A Holy Family is one totally dedicated to God

Families often become focused on worldly goals, forgetting that their most important purpose is to help each other get to heaven.

The celebration of Christmas has a way of amplifying our ordinary family experience. For a loving and harmonious family, Christmas tends to be the time when its familial bonds are tightened. The members of such a family enjoy each other’s company the most at Christmas, and they find richer meaning in their family relationships.

Where family life is ordinarily more challenging, Christmas tends to be a time of high anxiety and stress, a time when frayed bonds seem always in danger of being broken by one more snide joke by Uncle Larry or one more meal eaten by ungrateful relatives who seem to think the dishes will be magically washed by Santa’s elves. Such minor offenses often expose deeper wounds related to past hurts or differences of religion, politics, or lifestyle.

Focus and dedication

In both experiences, a danger lurks that threatens to turn family life from good to bad or from bad to worse. That danger is an exclusive focus on each other and on oneself, on whether other people are behaving properly and on one’s own feelings about family life. These are not bad things to focus on, but today’s feast gives us a model of what should always be our first priority, our primary focus. The Holy Family shows us what it means to be totally dedicated to God. Not only does the story of Mary and Joseph show us what it means to hear and say “yes” to God’s call, but today we see them take Jesus to the Temple for an act of ritual observance of the Feast of Passover. We also see the dedication of the Child Jesus to his Father’s house.

This question of focus and dedication has tremendously important consequences. Pope St. John Paul II once wrote, “The future of humanity passes by way of the family” (Familiaris Consortio, 86). Every person is profoundly shaped by his or her experience of family. And the formation that happens—or doesn’t happen—in families goes a long way towards determining what kind of difference each person will make in the world. For example, a young adult who has been well-formed by his or her family can face a lot of challenging situations in the wider world with grace and virtue. But it is very difficult to make up for bad formation in the family.

One of my friends is a director of religious education at a parish in Michigan, and was once told me about a discouraging experience he had with his eighth grade class. He told me that he was shocked one day when he was playing a quiz game with the eighth graders, who had been through years of religious education, but could not answer even some of his most basic questions, such as when he asked how many sacraments there are.

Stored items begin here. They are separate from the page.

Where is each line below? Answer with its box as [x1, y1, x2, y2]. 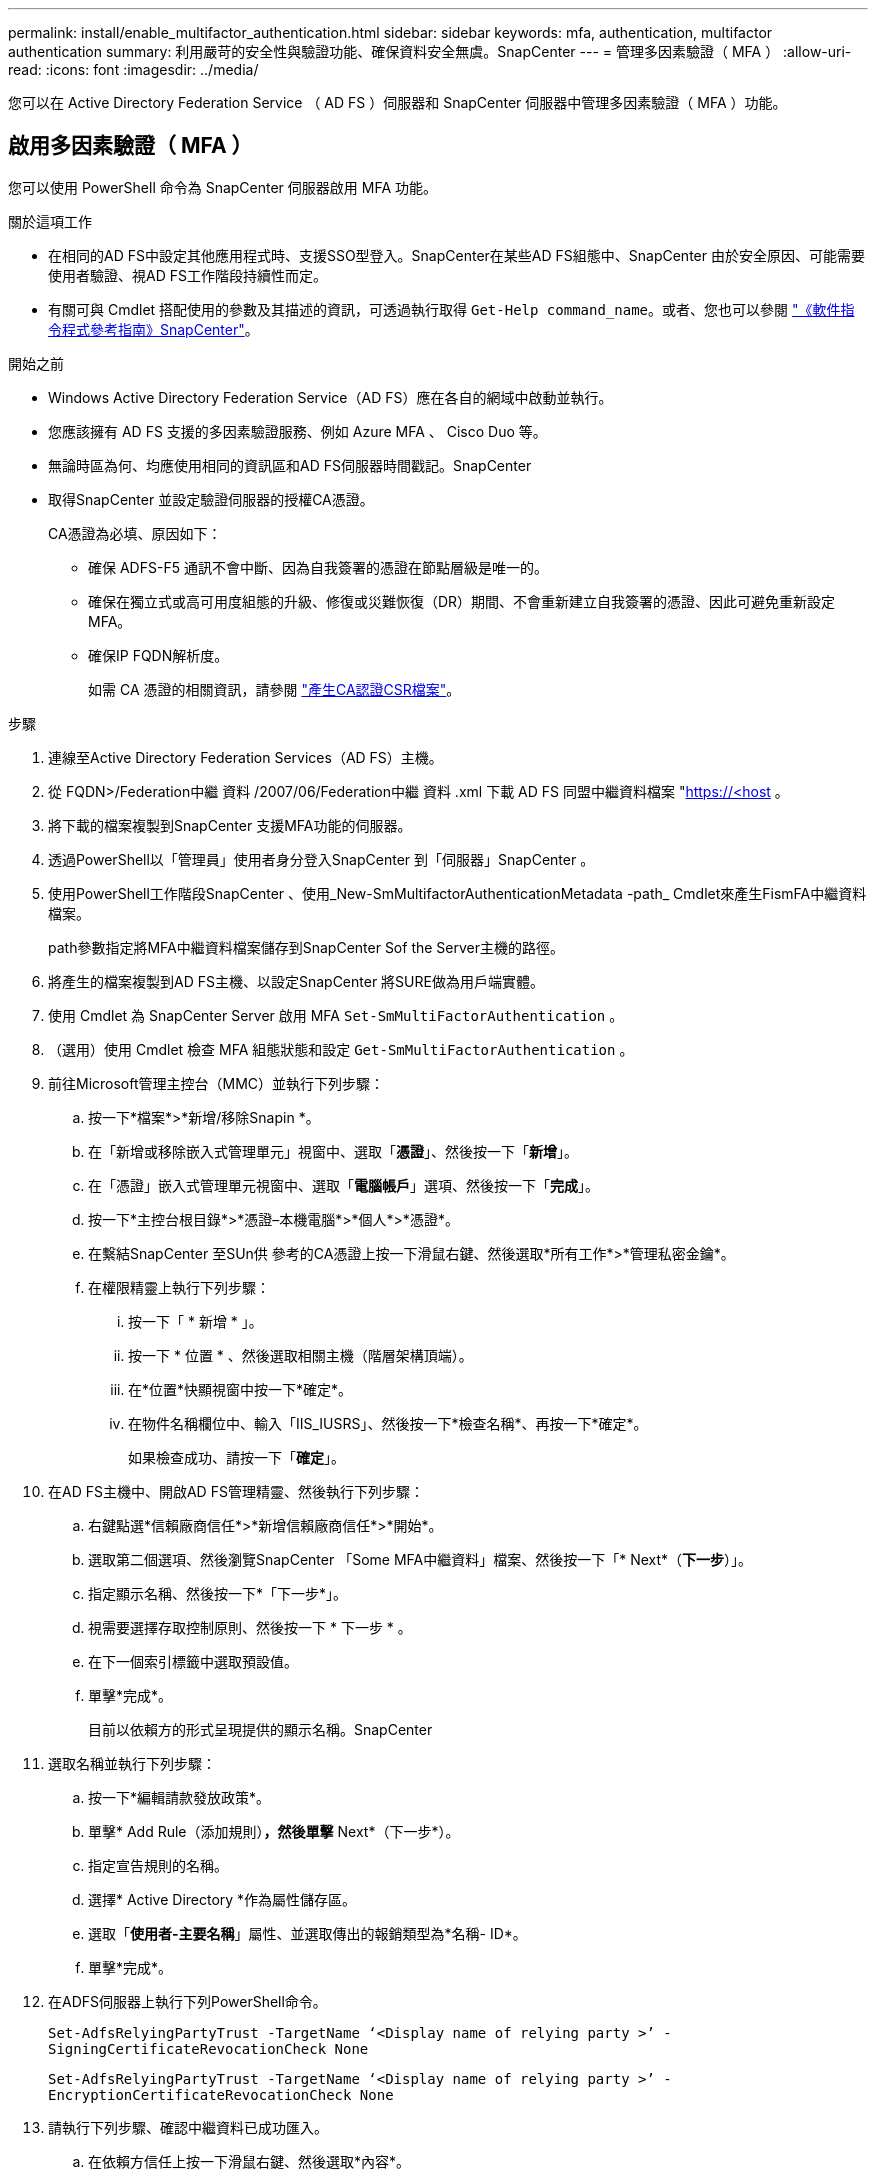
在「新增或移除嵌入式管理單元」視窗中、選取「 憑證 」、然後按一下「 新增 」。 [88, 1142, 578, 1160]
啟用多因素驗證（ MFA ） [8, 133, 253, 159]
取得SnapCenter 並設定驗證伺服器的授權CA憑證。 [48, 490, 374, 508]
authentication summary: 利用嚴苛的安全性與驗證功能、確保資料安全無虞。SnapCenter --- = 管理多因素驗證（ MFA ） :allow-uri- [8, 43, 852, 60]
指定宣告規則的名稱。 [88, 1856, 228, 1874]
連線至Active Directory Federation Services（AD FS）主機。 [48, 748, 443, 766]
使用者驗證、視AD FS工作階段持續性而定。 [48, 266, 327, 284]
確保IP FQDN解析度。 [88, 646, 229, 664]
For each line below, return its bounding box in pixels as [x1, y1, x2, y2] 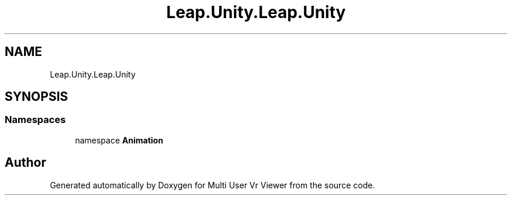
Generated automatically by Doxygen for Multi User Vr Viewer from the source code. [50, 180, 375, 190]
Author [5, 155, 46, 170]
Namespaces [5, 114, 66, 126]
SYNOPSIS [5, 89, 68, 104]
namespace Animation [75, 135, 164, 145]
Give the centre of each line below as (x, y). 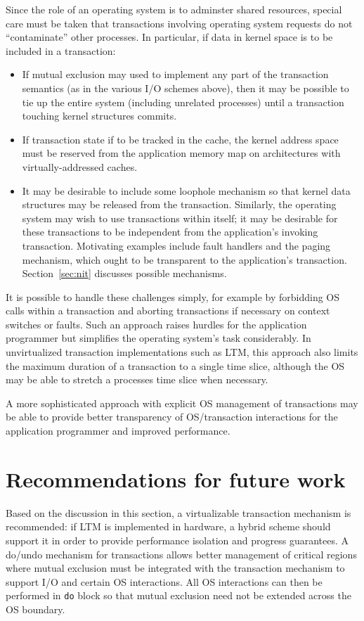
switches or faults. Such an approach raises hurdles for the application (156, 324)
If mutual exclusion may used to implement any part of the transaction (175, 74)
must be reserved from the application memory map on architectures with (181, 153)
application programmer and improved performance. (118, 431)
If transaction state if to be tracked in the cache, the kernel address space (180, 139)
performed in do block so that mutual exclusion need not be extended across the (178, 595)
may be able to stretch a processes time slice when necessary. (137, 379)
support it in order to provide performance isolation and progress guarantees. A (177, 540)
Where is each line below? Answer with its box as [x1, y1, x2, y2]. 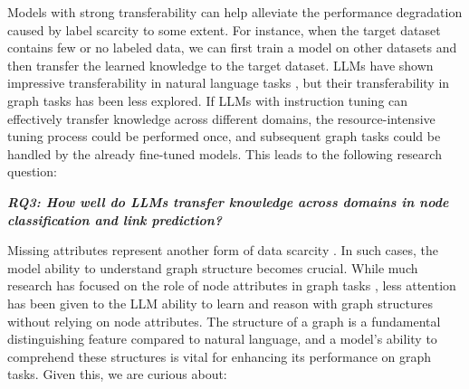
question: [7, 162, 57, 181]
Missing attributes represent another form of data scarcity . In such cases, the [7, 241, 439, 260]
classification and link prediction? [7, 210, 223, 229]
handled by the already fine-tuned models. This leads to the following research [7, 144, 442, 163]
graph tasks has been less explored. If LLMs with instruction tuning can [7, 90, 408, 109]
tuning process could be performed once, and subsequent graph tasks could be [7, 127, 441, 146]
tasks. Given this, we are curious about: [7, 365, 227, 384]
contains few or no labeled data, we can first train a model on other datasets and [7, 38, 457, 57]
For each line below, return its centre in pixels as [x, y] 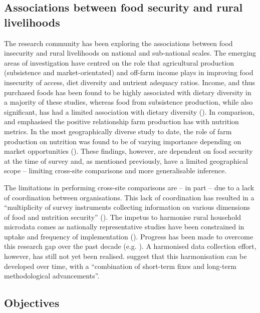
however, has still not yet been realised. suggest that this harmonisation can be [125, 256]
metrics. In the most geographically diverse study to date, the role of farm [118, 131]
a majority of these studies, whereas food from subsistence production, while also [128, 102]
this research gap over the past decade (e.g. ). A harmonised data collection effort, [130, 246]
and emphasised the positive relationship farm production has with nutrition [121, 121]
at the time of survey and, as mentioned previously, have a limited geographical [126, 161]
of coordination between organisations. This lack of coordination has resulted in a [129, 197]
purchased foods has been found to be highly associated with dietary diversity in [128, 92]
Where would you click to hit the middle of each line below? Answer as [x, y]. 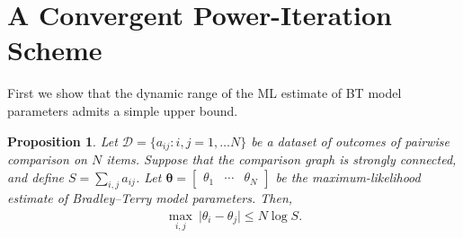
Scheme [55, 50]
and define [36, 176]
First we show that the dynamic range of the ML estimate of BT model [205, 93]
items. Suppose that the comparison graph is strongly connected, [281, 159]
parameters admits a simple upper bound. [123, 110]
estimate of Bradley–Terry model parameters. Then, [150, 198]
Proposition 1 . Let [62, 141]
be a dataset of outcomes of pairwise [350, 141]
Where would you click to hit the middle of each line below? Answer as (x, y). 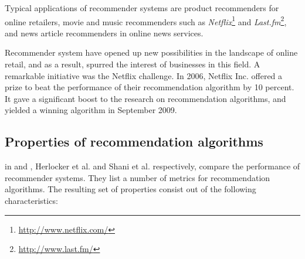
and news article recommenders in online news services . (104, 33)
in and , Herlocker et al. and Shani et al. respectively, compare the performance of (152, 166)
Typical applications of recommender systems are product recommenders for (142, 8)
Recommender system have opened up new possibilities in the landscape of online (151, 52)
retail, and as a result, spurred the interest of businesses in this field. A (133, 64)
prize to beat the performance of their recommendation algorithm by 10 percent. (150, 87)
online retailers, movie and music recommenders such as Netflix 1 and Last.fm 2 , (146, 21)
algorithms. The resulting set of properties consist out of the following (131, 189)
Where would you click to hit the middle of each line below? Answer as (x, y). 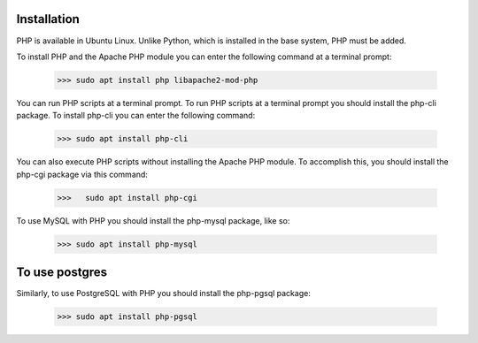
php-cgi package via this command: (82, 174)
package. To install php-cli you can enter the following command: (136, 116)
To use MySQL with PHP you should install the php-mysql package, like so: (153, 220)
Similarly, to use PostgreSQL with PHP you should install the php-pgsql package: (164, 293)
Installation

My friend said he was convinced he had good catechists who were working hard at teaching the students. What dawned on him was the magnitude of the challenge he faces when the children he teaches have no experience of religion all week except for the ninety minutes they spend in their religious education classes. In many cases, the kids are not even attending Sunday Mass, and so it is almost impossible for them to understand the importance of religious education classes.

Even in our Catholic schools, we face this problem more and more often. An increasing number of parents send their children to Catholic schools without raising their children as practicing Catholics. It is incredibly difficult, even in an environment as strong as a Catholic school, to make up for what is not happening at home.

The difficult path is the joyful path

Unfortunately, this is only the tip of the iceberg of the challenges faced by families today. Survey data shows that fewer than half of America’s children are currently being raised in traditional families. There is an ocean of sociological research showing that the breakdown of marriage and family life over the past several decades is very real, and corresponds to lots of other kinds of societal problems. Divorce, abortion, suicide, crime, and other grave problems are directly tied not only to bad decisions on the part of individuals, but to a lack of strong interpersonal bonds, especially in the family. We are not meant to face life alone, but rather with the support of people we love and who love us.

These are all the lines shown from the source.